By joining together to share common services it may be that the owners of small practices can increase their financial viability and even improve work/life balance, allowing them more time for themselves. He suggested co-operation can help in other ways. “With regular inspection comes the pressure to produce written protocols. Those sorts of resources could also be shared, which would help spread good ideas, as well as help save time, effort and money.”
On the theme of working together, Fraser said he had observed a shift in the relationship between health boards and dentists. “I have to say, the way we work with dental advisors and inspectors is very positive today. In the past there had perhaps been an ‘us and them’ feel. However, now advisers are seen as people who offer advice and listen to your concerns. And they play an active part in sharing ideas between practices. If they see an effective protocol in one place they are very happy to take it to others. That helps all practices, small and large.”
Notably, Fraser has a long-held belief in the value of communication. He’s been part of groups such as the Scottish Dental Practice Based Research Network, which promotes practice involvement in research projects and working with academics. He added: “I also have a keen interest in dental informatics which helps share knowledge online. And there’s huge potential for more digital exchange between practices and practitioners.”
Information exchange is vital in his part time job as an associate lecturer with the Open University where he teaches programming. “It’s great fun. I’m a huge proponent of distance and lifetime learning. And, with most of my children being female, I’m a big advocate of addressing the gender imbalance learning STEM subjects.”
With much to occupy his time, Fraser is relaxed about the future. “I’m still happy being a solo practitioner. At the age of 57, it might be that I start thinking about different ways of moving forward. I’m quite content to continue as I always have, but if new opportunities came up I’d happily explore them.”
Follow your intuition
Fraser’s passionate interest in computing extends to a love of cyber security games and it’s an area in which he has excelled. “I admit it – I’m a geek. I like maths, programming and tackling cybersecurity challenges, and have been invited to London for face-to-face finals.

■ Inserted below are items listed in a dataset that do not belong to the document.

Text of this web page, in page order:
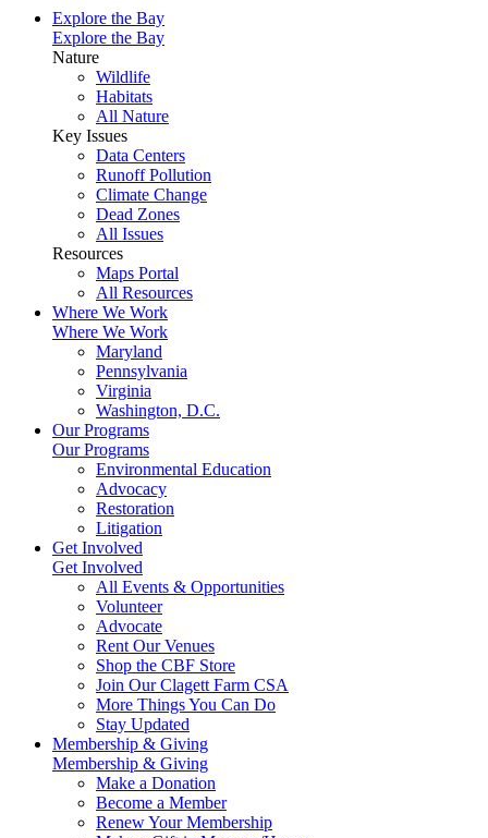
Explore the Bay
Explore the Bay
Nature
Wildlife
Habitats
All Nature
Key Issues
Data Centers
Runoff Pollution
Climate Change
Dead Zones
All Issues
Resources
Maps Portal
All Resources
Where We Work
Where We Work
Maryland
Pennsylvania
Virginia
Washington, D.C.
Our Programs
Our Programs
Environmental Education
Advocacy
Restoration
Litigation
Get Involved
Get Involved
All Events & Opportunities
Volunteer
Advocate
Rent Our Venues
Shop the CBF Store
Join Our Clagett Farm CSA
More Things You Can Do
Stay Updated
Membership & Giving
Membership & Giving
Make a Donation
Become a Member
Renew Your Membership
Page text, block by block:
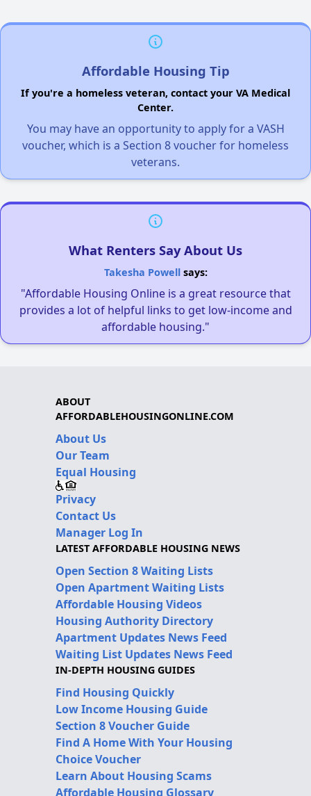
Affordable Housing Tip
If you're a homeless veteran, contact your VA Medical
Center.
You may have an opportunity to apply for a VASH
voucher, which is a Section 8 voucher for homeless
veterans.
What Renters Say About Us
Takesha Powellsays:
"Affordable Housing Online is a great resource that
provides a lot of helpful links to get low-income and
affordable housing."
ABOUT
AFFORDABLEHOUSINGONLINE.COM
About Us
Our Team
Equal Housing
Privacy
Contact Us
Manager Log In
LATEST AFFORDABLE HOUSING NEWS
Open Section 8 Waiting Lists
Open Apartment Waiting Lists
Affordable Housing Videos
Housing Authority Directory
Apartment Updates News Feed
Waiting List Updates News Feed
IN-DEPTH HOUSING GUIDES
Find Housing Quickly
Low Income Housing Guide
Section 8 Voucher Guide
Find A Home With Your Housing
Choice Voucher
Learn About Housing Scams
Affordable Housing Glossary
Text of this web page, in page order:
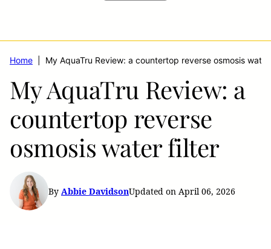
Home My AquaTru Review: a countertop reverse osmosis
My AquaTru Review: a
countertop reverse
osmosis water filter
By Abbie DavidsonUpdated on April 06, 2026
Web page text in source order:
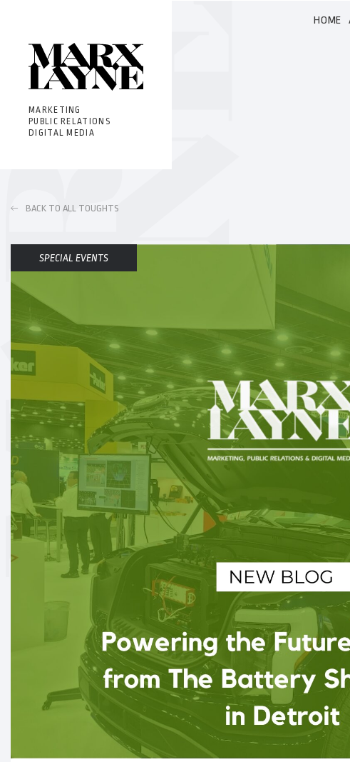
MARKETING
PUBLIC RELATIONS
DIGITAL MEDIA
HOME
BACK TO ALL TOUGHTS
SPECIAL EVENTS
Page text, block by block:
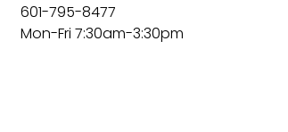
601-795-8477
Mon-Fri 7:30am-3:30pm
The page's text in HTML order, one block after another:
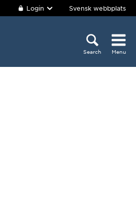
Login Svensk webbplats
Search Menu
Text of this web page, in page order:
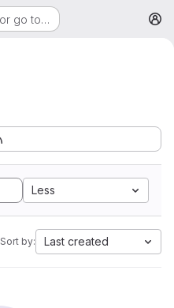
go to…
Less
Sort by: Last created
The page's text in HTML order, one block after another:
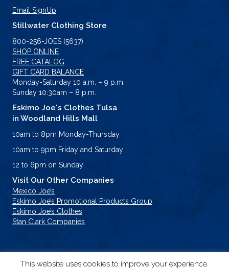
Email SignUp
Stillwater Clothing Store
800-256-JOES (5637)
SHOP ONLINE
FREE CATALOG
GIFT CARD BALANCE
Monday-Saturday 10 a.m. – 9 p.m.
Sunday 10:30am – 8 p.m.
Eskimo Joe's Clothes Tulsa
in Woodland Hills Mall
10am to 8pm Monday-Thursday
10am to 9pm Friday and Saturday
12 to 6pm on Sunday
Visit Our Other Companies
Mexico Joe’s
Eskimo Joe’s Promotional Products Group
Eskimo Joe’s Clothes
Stan Clark Companies
© 2026 Eskimo Joe's. All Rights Reserved.
This website uses cookies to improve your experience.
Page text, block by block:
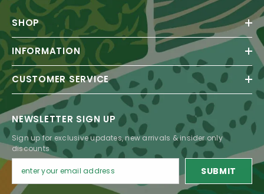
SHOP
INFORMATION
CUSTOMER SERVICE
NEWSLETTER SIGN UP
Sign up for exclusive updates, new arrivals & insider only
discounts
SUBMIT
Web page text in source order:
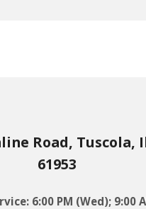
Road, Tuscola,
61953
6:00 PM (Wed); 9:00
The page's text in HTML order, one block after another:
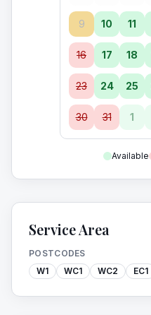
9 10 11
16 17 18
23 24 25
30 31 1
Available
Service Area
POSTCODES
W1
WC1 WC2 EC1
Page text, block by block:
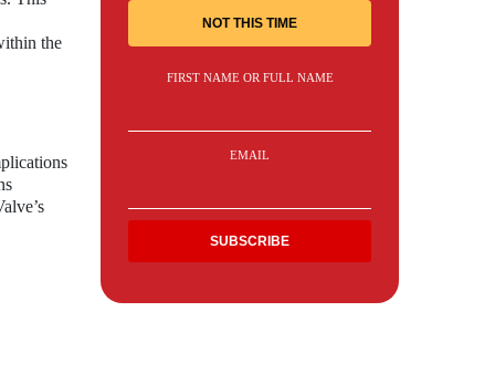
the
NOT THIS TIME
FIRST NAME OR FULL NAME
EMAIL
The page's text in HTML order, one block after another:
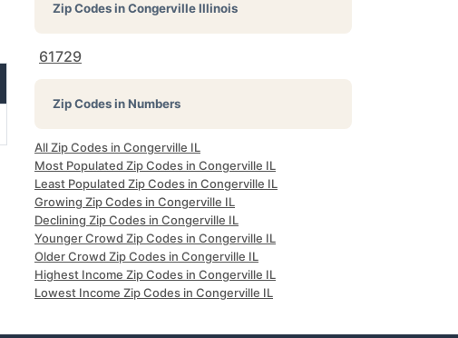
Zip Codes inCongerville Illinois
61729
Zip Codes in Numbers
All Zip Codes in Congerville IL
Most Populated Zip Codes in Congerville IL
Least Populated Zip Codes in Congerville IL
Growing Zip Codes in Congerville IL
Declining Zip Codes in Congerville IL
Younger Crowd Zip Codes in Congerville IL
Older Crowd Zip Codes in Congerville IL
Highest Income Zip Codes in Congerville IL
Lowest Income Zip Codes in Congerville IL
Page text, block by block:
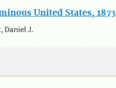
United States, 1873
Daniel J.
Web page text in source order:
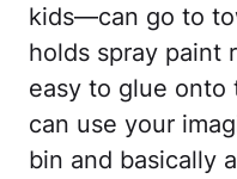
kids—can go to
holds spray paint
easy to glue onto
can use your
bin and basically
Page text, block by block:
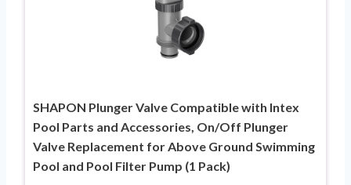
SHAPON Plunger Valve Compatible with Intex
Pool Parts and Accessories, On/Off Plunger
Valve Replacement for Above Ground Swimming
Pool and Pool Filter Pump (1 Pack)
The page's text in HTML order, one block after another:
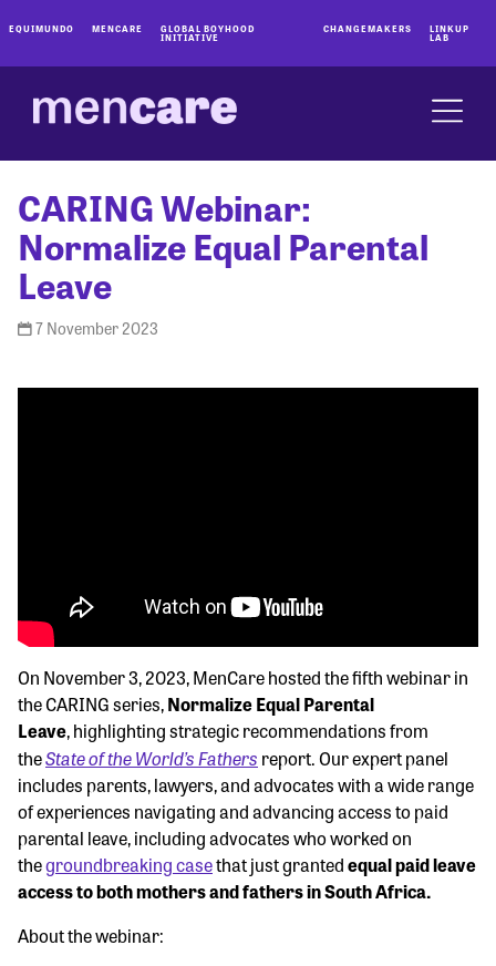
EQUIMUNDO MENCARE GLOBAL BOYHOOD
INITIATIVE
CHANGEMAKERS LINKUP
LAB
CARING Webinar:
Normalize Equal Parental
Leave
7 November 2023
On November 3, 2023, MenCare hosted the fifth webinar in
the CARING series,Normalize Equal Parental
Leave, highlighting strategic recommendations from
theState of the World’s Fathers report. Our expert panel
includes parents, lawyers, and advocates with a wide range
of experiences navigating and advancing access to paid
parental leave, including advocates who worked on
thegroundbreaking casethat just grantedequal paid leave
access to both mothers and fathers in South Africa.
About the webinar:
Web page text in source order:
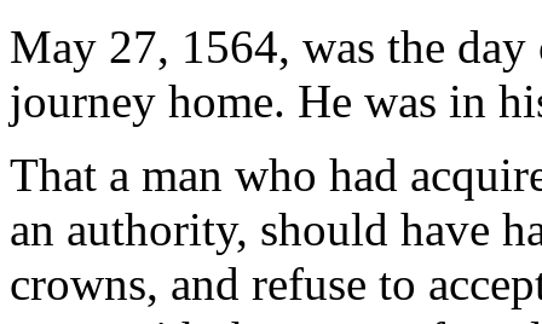
May 27, 1564, was the day
journey home. He was in
That a man who had
an authority, should have
crowns, and refuse to
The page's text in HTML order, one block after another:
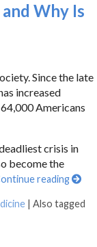
Why Is
Since the late
increased
Americans
crisis in
become the
reading
|Also tagged
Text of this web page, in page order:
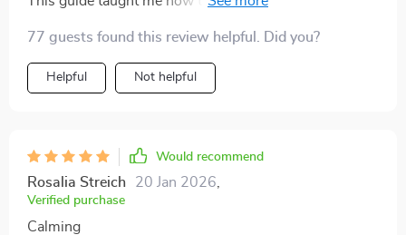
in mind. If you’re looking for a way to organize your
workflow, reduce stress, and actually enjoy the
process, this guide is a perfect fit.
towards my goals.
77 guests found this review helpful. Did you?
Helpful Not helpful
Would recommend
Rosalia Streich 20 Jan 2026
Verified purchase
Calming
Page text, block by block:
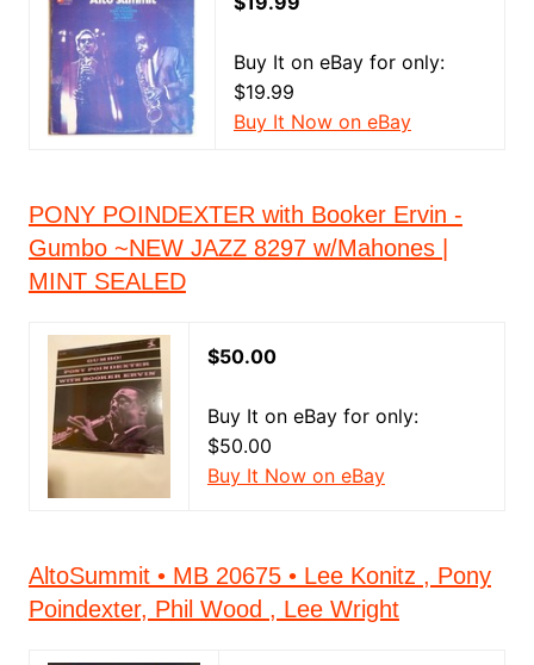
Buy It on eBay for only:
$19.99
Buy It Now on eBay
PONY POINDEXTER with Booker Ervin -
Gumbo ~NEW JAZZ 8297 w/Mahones |
MINT SEALED
$50.00
Buy It on eBay for only:
$50.00
Buy It Now on eBay
AltoSummit • MB 20675 • Lee Konitz , Pony
Poindexter, Phil Wood , Lee Wright
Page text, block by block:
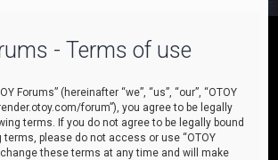
- Terms of use
Forums” (hereinafter “we”, “us”, “our”, “OTOY
forum”), you agree to be legally
terms. If you do not agree to be legally bound
terms, please do not access or use “OTOY
change these terms at any time and will make
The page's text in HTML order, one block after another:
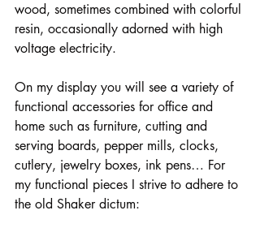
wood, sometimes combined with colorful
resin, occasionally adorned with high
voltage electricity.
On my display you will see a variety of
functional accessories for office and
home such as furniture, cutting and
serving boards, pepper mills, clocks,
cutlery, jewelry boxes, ink pens… For
my functional pieces I strive to adhere to
the old Shaker dictum:
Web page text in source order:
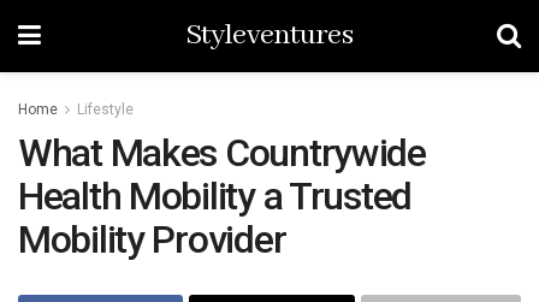
Styleventures
Home Lifestyle
What Makes Countrywide
Health Mobility a Trusted
Mobility Provider
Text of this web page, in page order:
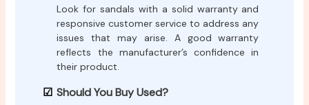
Look for sandals with a solid warranty and
responsive customer service to address any
issues that may arise. A good warranty
reflects the manufacturer’s confidence in
their product.
Should You Buy Used?
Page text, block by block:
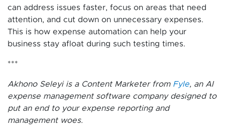
can address issues faster, focus on areas that need
attention, and cut down on unnecessary expenses.
This is how expense automation can help your
business stay afloat during such testing times.
***
Akhono Seleyi is a Content Marketer from Fyle, an AI
expense management software company designed to
put an end to your expense reporting and
management woes.
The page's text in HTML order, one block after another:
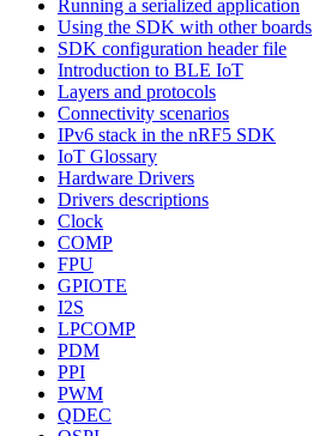
Running a serialized application
Using the SDK with other boards
SDK configuration header file
Introduction to BLE IoT
Layers and protocols
Connectivity scenarios
IPv6 stack in the nRF5 SDK
IoT Glossary
Hardware Drivers
Drivers descriptions
Clock
COMP
FPU
GPIOTE
I2S
LPCOMP
PDM
PPI
PWM
QDEC
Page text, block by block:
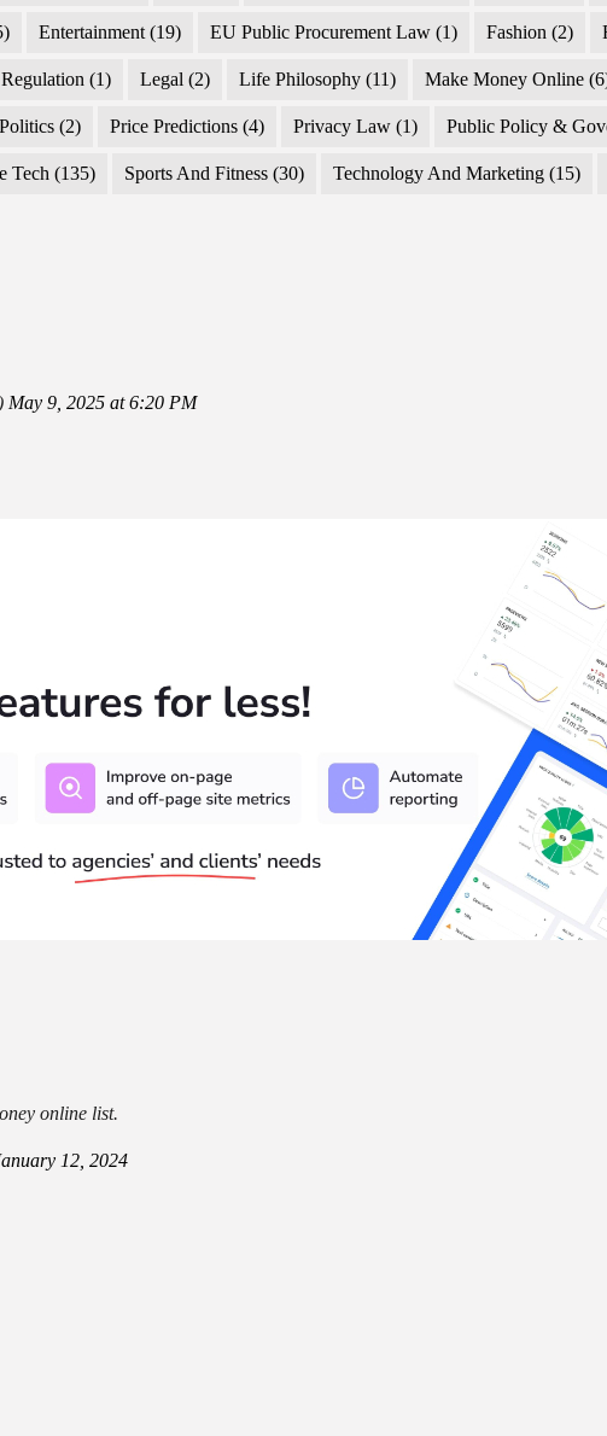
Entertainment (19) EU Public Procurement Law (1) Fashion (2)
(1) Legal (2) Life Philosophy (11) Make Money Online
Politics (2) Price Predictions (4) Privacy Law (1) Public Policy &
Tech (135) Sports And Fitness (30) Technology And Marketing (15)
May 9, 2025 at 6:20 PM
online list.
12, 2024
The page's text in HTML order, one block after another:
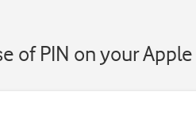
of PIN on your
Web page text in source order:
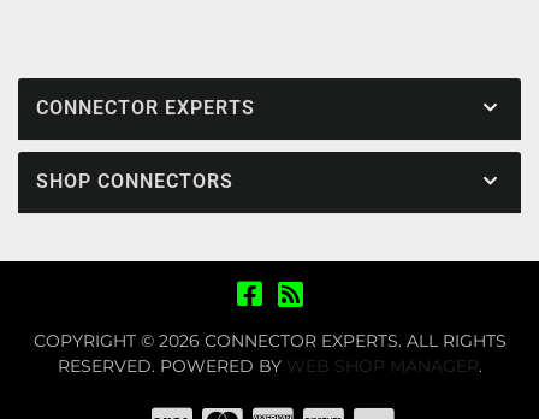
CONNECTOR EXPERTS
SHOP CONNECTORS
COPYRIGHT © 2026 CONNECTOR EXPERTS. ALL RIGHTS
RESERVED. POWERED BY WEB SHOP MANAGER.
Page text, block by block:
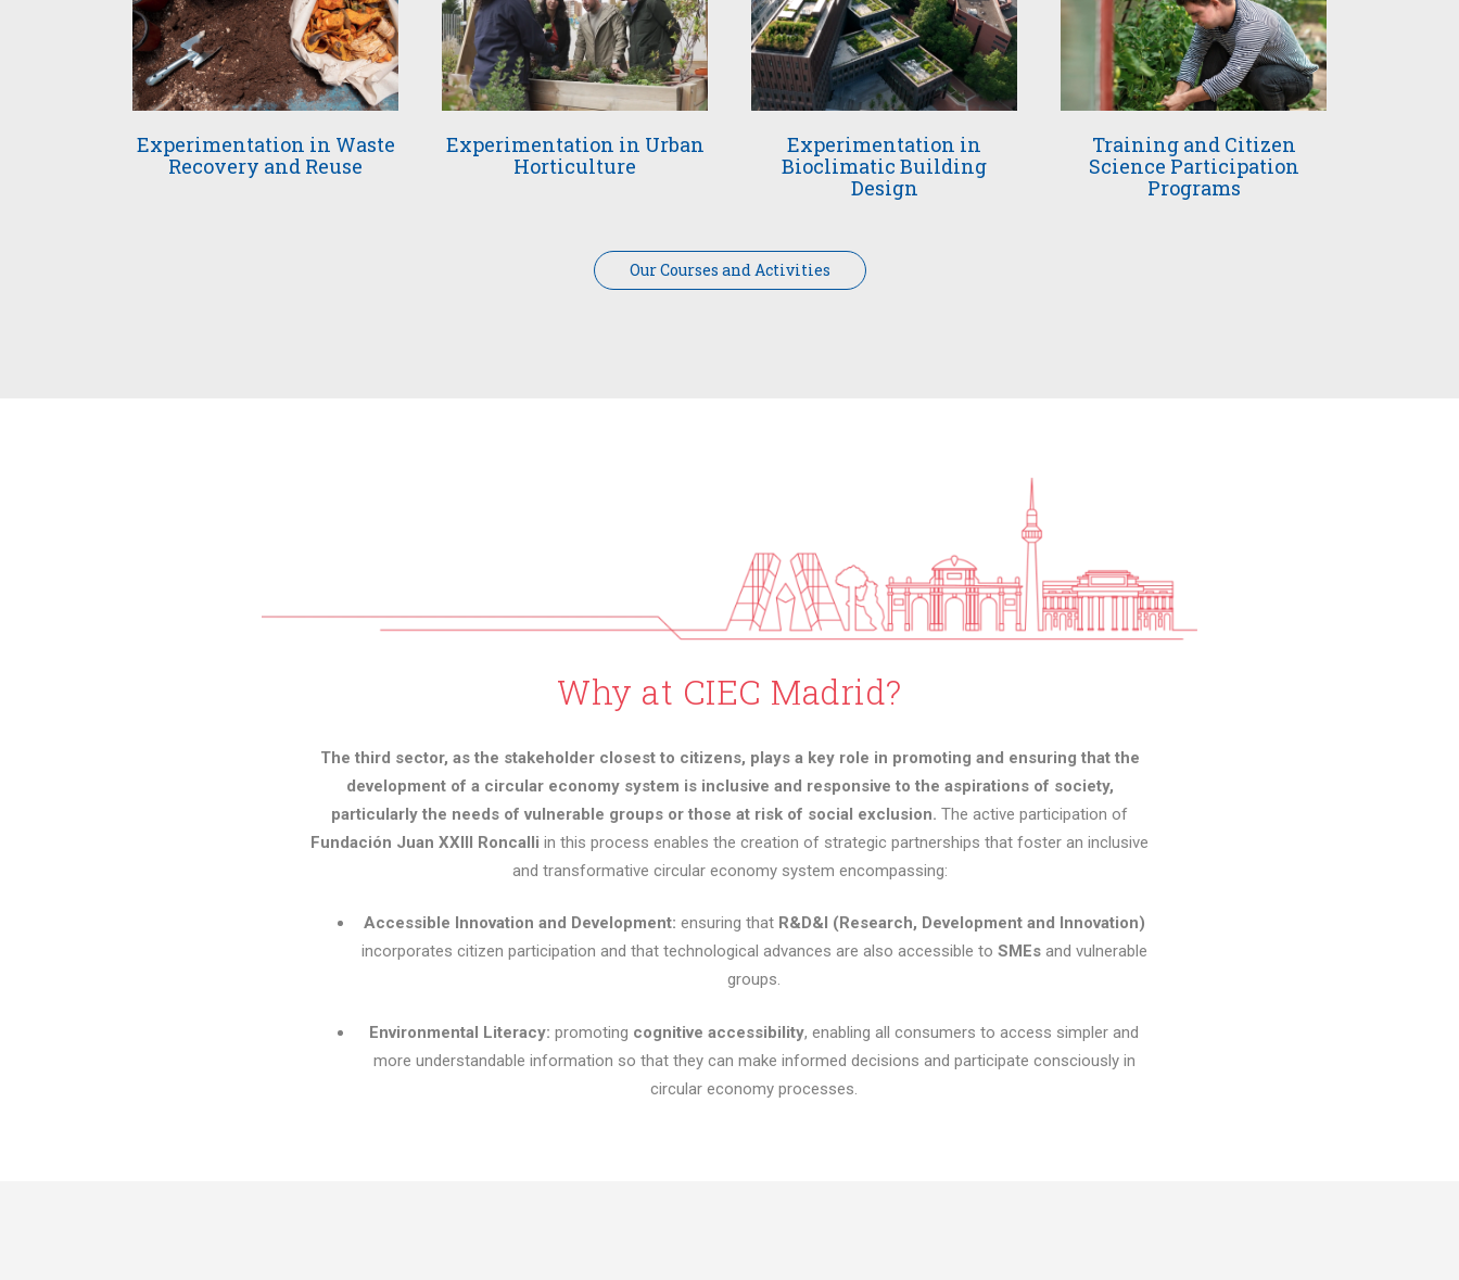
Experimentation in Waste
Recovery and Reuse
Experimentation in Urban
Horticulture
Experimentation in
Bioclimatic Building
Design
Training and Citizen
Science Participation
Programs
Our Courses and Activities
Why at CIEC Madrid?
The third sector, as the stakeholder closest to citizens, plays a key role in promoting and ensuring that the
development of a circular economy system is inclusive and responsive to the aspirations of society,
particularly the needs of vulnerable groups or those at risk of social exclusion. The active participation of
Fundación Juan XXIII Roncalli in this process enables the creation of strategic partnerships that foster an inclusive
and transformative circular economy system encompassing:
Accessible Innovation and Development: ensuring that R&D&I (Research, Development and Innovation)
incorporates citizen participation and that technological advances are also accessible to SMEsand vulnerable
groups.
Environmental Literacy: promoting cognitive accessibility, enabling all consumers to access simpler and
more understandable information so that they can make informed decisions and participate consciously in
circular economy processes.
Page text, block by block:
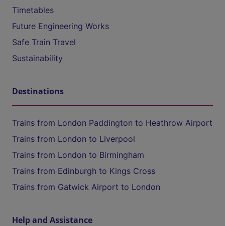
Timetables
Future Engineering Works
Safe Train Travel
Sustainability
Destinations
Trains from London Paddington to Heathrow Airport
Trains from London to Liverpool
Trains from London to Birmingham
Trains from Edinburgh to Kings Cross
Trains from Gatwick Airport to London
Help and Assistance

Alan Turing was one of my heroes. He was a polymath, but heavily into intuition too. Co-incidentally, I think intuition is great for both maths challenges and for clinicians. There’s often a wee voice at the back of your head giving you a warning about your choice of action or a difficult diagnosis, where there’s more to the story. Is it the best course to take and is it best for the patient? As a clinician, you must learn to listen to that voice.”
Secrets and surprises
The successful nominations for Shawlands Cross Dental Practice at the Scottish Dental Awards were compiled in secret by Fraser’s wife, Clare, who works alongside him. She gathered comments from patients and presented them to him on his birthday in February before submitting the application to the awards’ judging team.
“It was a surprise to be shortlisted, and an even bigger surprise to win, especially when we picked up two awards,” Fraser said. He’s hoping his success encourages other dentists in similar situations to put themselves forward. “If I can win, so can others. There are lots of people out there doing good work for their patients and they deserve recognition.”